На следующий день после похорон Линда отправилась в Сиэтл с телом Брюса. В аэропорту Каи Так она, теперь уже в черном, с напряженным от скорби лицом прочитала официальное заявление для прессы в попытке остановить спор вокруг смерти Брюса. Билеты, которые предназначались для поездки Брюса в Нью-Йорк на «Шоу Джонни Карсона», были сданы в обмен на билеты для доставки в Соединенные Штаты его тела.

Похороны в Гонконге состоялись для семьи, друзей и местных поклонников, но ввиду того, что свое самое счастливое время Брюс провел в Сиэтле, было решено похоронить его в тиши кладбища Лэйк-Вью, где он любил бродить в одиночестве под дождем. 31 июля небольшая группа из двадцати человек собралась у похоронного бюро Баттерворс на Ист-Пайн-стрит, встречая коллег и друзей, пришедших на похороны Брюса. Во время поездки гроб Брюса был поврежден.
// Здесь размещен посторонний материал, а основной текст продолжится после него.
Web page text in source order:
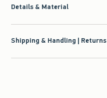
Details & Material
Shipping & Handling | Returns
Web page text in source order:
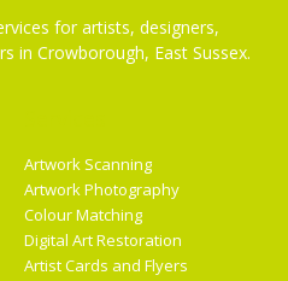
for artists, designers,
in Crowborough, East Sussex.
Artwork Scanning
Artwork Photography
Colour Matching
Digital Art Restoration
Artist Cards and Flyers
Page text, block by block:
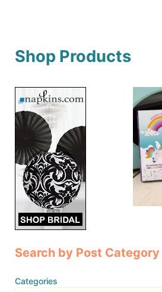
Shop Products
Search by Post Category
Categories
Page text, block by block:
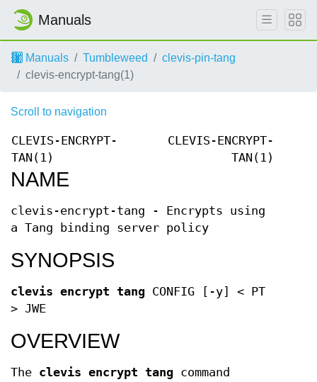
Manuals
Manuals Tumbleweed
clevis-pin-tang
clevis-encrypt-tang(1)
Scroll to navigation
CLEVIS-ENCRYPT-
TAN(1)
CLEVIS-ENCRYPT-
TAN(1)
NAME
clevis-encrypt-tang - Encrypts using
a Tang binding server policy
SYNOPSIS
clevis encrypt tang CONFIG [-y] < PT
> JWE
OVERVIEW
The clevis encrypt tang command
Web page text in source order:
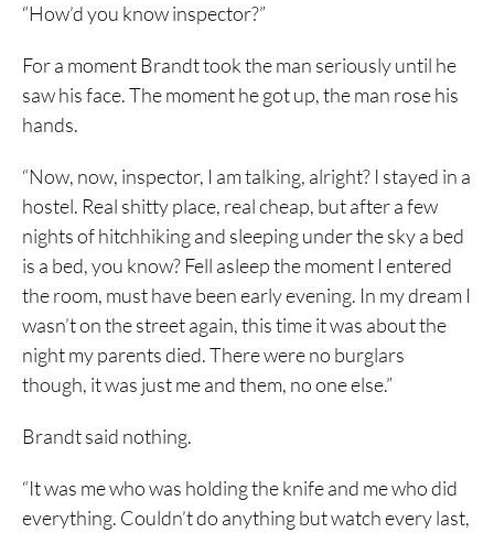
“How’d you know inspector?”
For a moment Brandt took the man seriously until he
saw his face. The moment he got up, the man rose his
hands.
“Now, now, inspector, I am talking, alright? I stayed in a
hostel. Real shitty place, real cheap, but after a few
nights of hitchhiking and sleeping under the sky a bed
is a bed, you know? Fell asleep the moment I entered
the room, must have been early evening. In my dream I
wasn’t on the street again, this time it was about the
night my parents died. There were no burglars
though, it was just me and them, no one else.”
Brandt said nothing.
“It was me who was holding the knife and me who did
everything. Couldn’t do anything but watch every last,

Многие восприняли это как знак, что душа Брюса все еще не успокоилась, — учитывая размах споров вокруг его смерти, трудно было представить себе обратное. Новый гроб был покрыт красными, желтыми и белыми цветами, образующими знак Инь-Ян, который он первым принял в качестве эмблемы своих школ кунг-фу.

Крышку гроба несли Роберт Ли, Таки Кимура, Дэн Иносенто, Стив Мак-Куин, Джеймс Кобурн, а также друг семьи и актер Питер Чинь. Как и хотел Брюс, традиционной музыки не было.
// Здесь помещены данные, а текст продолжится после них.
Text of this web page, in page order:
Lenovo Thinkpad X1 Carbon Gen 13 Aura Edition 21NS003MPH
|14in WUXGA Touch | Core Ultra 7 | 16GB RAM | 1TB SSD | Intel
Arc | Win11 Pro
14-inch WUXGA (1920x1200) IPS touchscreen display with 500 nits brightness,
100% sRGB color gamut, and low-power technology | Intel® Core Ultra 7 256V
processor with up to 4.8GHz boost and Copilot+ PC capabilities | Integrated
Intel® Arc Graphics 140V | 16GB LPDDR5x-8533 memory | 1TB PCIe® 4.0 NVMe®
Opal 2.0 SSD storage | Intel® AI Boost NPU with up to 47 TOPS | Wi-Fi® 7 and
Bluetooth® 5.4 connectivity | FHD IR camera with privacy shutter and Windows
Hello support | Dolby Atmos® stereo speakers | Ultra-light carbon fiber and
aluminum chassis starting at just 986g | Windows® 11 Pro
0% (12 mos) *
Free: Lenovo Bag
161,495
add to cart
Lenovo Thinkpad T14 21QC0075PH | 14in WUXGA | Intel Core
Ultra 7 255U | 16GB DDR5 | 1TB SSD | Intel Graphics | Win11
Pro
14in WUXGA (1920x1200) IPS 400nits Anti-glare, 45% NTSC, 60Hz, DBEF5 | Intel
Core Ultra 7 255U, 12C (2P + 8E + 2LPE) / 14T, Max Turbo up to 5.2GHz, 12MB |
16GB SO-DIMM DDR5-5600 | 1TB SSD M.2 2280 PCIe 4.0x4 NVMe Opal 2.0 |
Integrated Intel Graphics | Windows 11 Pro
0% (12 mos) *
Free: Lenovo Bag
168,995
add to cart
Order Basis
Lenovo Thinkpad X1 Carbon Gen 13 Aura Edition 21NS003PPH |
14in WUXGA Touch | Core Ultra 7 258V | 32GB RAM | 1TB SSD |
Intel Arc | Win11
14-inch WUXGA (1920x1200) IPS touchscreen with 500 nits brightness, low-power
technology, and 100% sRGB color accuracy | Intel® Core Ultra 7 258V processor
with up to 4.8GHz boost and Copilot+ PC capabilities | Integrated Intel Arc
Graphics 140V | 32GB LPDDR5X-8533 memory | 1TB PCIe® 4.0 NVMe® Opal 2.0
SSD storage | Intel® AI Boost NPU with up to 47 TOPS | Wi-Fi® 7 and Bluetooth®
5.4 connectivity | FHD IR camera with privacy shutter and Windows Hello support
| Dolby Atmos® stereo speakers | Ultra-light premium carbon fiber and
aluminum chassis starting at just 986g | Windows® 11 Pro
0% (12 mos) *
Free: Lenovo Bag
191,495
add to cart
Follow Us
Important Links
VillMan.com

Вместо этого звучали одна из версий песни «Мой путь» Фрэнка Синатры, «Несбыточная мечта» Тома Джонса, «Обернись» Серджио Мендеса и песня «Когда я умру» группы «Blood, Sweat and Tears». Хотя эти мелодии позже и стали всем надоевшими клише для сентиментальных певичек в барах по всему миру, Брюс Ли мог бы с большим, чем у кого-либо еще, правом заявить, что шел в жизни своим путем, стараясь достичь почти несбыточной мечты.
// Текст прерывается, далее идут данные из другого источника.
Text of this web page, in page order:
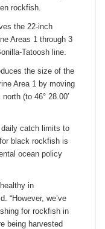
rockfish.
the 22-inch
Areas 1 through 3
Tatoosh line.
the size of the
Area 1 by moving
(to 46° 28.00′
catch limits to
black rockfish is
ocean policy
in
“However, we’ve
for rockfish in
being harvested
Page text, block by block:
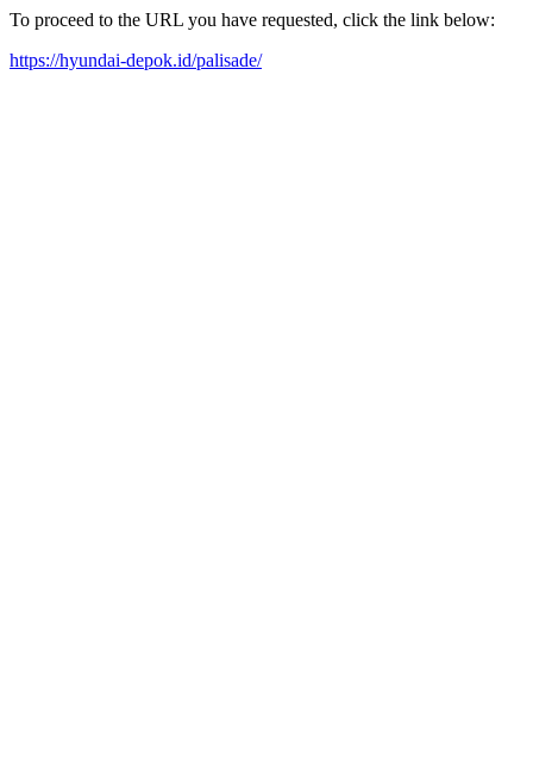
To proceed to the URL you have requested, click the link below:
https://hyundai-depok.id/palisade/
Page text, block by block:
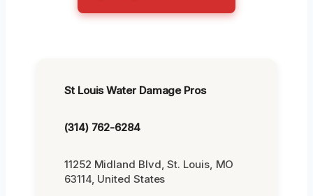
St Louis Water Damage Pros
(314) 762-6284
11252 Midland Blvd, St. Louis, MO
63114, United States
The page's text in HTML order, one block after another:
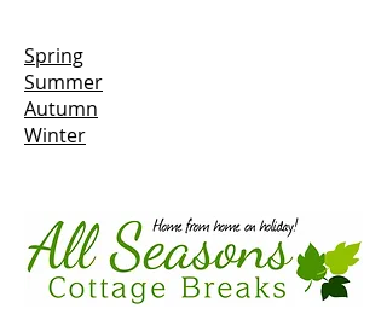
Spring
Summer
Autumn
Winter
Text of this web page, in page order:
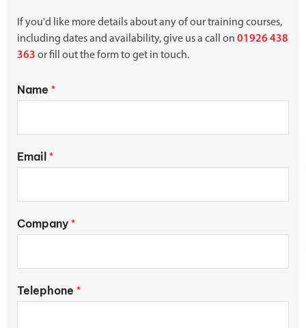
If you'd like more details about any of our training courses,
including dates and availability, give us a call on 01926 438
363 or fill out the form to get in touch.
Name *
Email *
Company *
Telephone *
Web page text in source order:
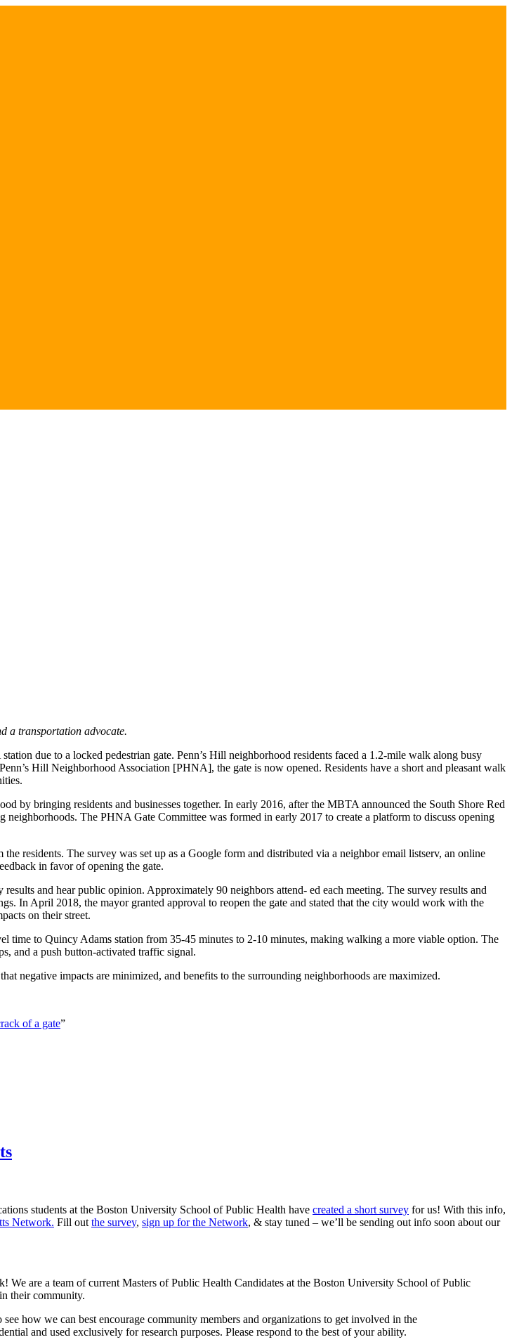
a transportation advocate.
due to a locked pedestrian gate. Penn’s Hill neighborhood residents faced a 1.2-mile walk along busy
Hill Neighborhood Association [PHNA], the gate is now opened. Residents have a short and pleasant walk
by bringing residents and businesses together. In early 2016, after the MBTA announced the South Shore Red
The PHNA Gate Committee was formed in early 2017 to create a platform to discuss opening
residents. The survey was set up as a Google form and distributed via a neighbor email listserv, an online
in favor of opening the gate.
and hear public opinion. Approximately 90 neighbors attend- ed each meeting. The survey results and
In April 2018, the mayor granted approval to reopen the gate and stated that the city would work with the
on their street.
time to Quincy Adams station from 35-45 minutes to 2-10 minutes, making walking a more viable option. The
and a push button-activated traffic signal.
negative impacts are minimized, and benefits to the surrounding neighborhoods are maximized.
of a gate”
students at the Boston University School of Public Health have created a short survey for us! With this info,
Network. Fill outthe survey, sign up for the Network, & stay tuned – we’ll be sending out info soon about our
are a team of current Masters of Public Health Candidates at the Boston University School of Public
their community.
see how we can best encourage community members and organizations to get involved in the
and used exclusively for research purposes. Please respond to the best of your ability.

«Каждый день для него был открытием, — сказала над гробом Линда Ли. — Его тридцать два года были полны жизни.

Брюс верил, что отдельный человек представляет все человечество, живет он на Востоке или где-нибудь еще. Он считал, что люди сражаются за то, чтобы найти свою жизнь где-то еще, тогда как жизнь, которую они ищут, находится в них самих».

Гаки Кимура просто сказал, что Брюс пробуждал в других добро.

Тед Эшли проявил более деловую философию: «Жаль, что Брюс умер, едва начав осознавать свои невероятные возможности. Чувство скорби смешивается у меня с пониманием того, что он хоть и не успел взобраться на лестницу, по крайней мере поставил на нее ногу».

В конце, стоя у могилы, Джеймс Кобурн сказал последние слова: «Прощай, мой брат. Для нас было большой честью разделить с тобой эти пространство и время. Ты был для меня другом и учителем, объединив мои физическое, духовное и психологическое Я. Спасибо, Да пребудет мир с тобой».

Гроб был опущен в могилу вместе с белыми перчатками тех, кто нес его крышку.

* * *

Даже после того как Брюс Ли обрел вечный покой в Сиэтле, пресса в Гонконге продолжала выдавать все новые заголовки — большинство которых были смесью злобы и фантазии. В конце концов правительство Гонконга отдало приказ начать полное официальное расследование обстоятельств смерти Брюса.

Третьего сентября следствие открылось в Цунване под руководством коронера Эгберта Тана. Оно признало достаточность оснований для проведения официальной аутопсии в патологоанатомических лабораториях правительства Великобритании.

После того как стало известно, что при аутопсии в желудке Брюса была обнаружена конопля, в одних газетах появились предположения, что Брюс стал жертвой наркомании, тогда как другие заявили, что он принимал допинг для совершения своих необычайных трюков. В Гонконге употребление конопли считается большим грехом, чем употребление героина или опиума.

И отец Брюса, и даже его тренер по вин-чунь Ип Мань иногда были не прочь покурить опиум, однако конопля у всех связывалась с «заморскими дьяволами, туристами-хиппи».

Вопрос о конопле стал важен также и из-за присутствия на следствии Дэвида Яппа, представителя Американской Международной страховой компании (АПС). Компания усмотрела в этом возможность избежать выплаты по страхованию жизни Брюса, так как полис становился недействительным при условии, что Брюс принимал коноплю до его заполнения, и солгал, отрицательно ответив на вопрос, принимал ли он ранее наркотики.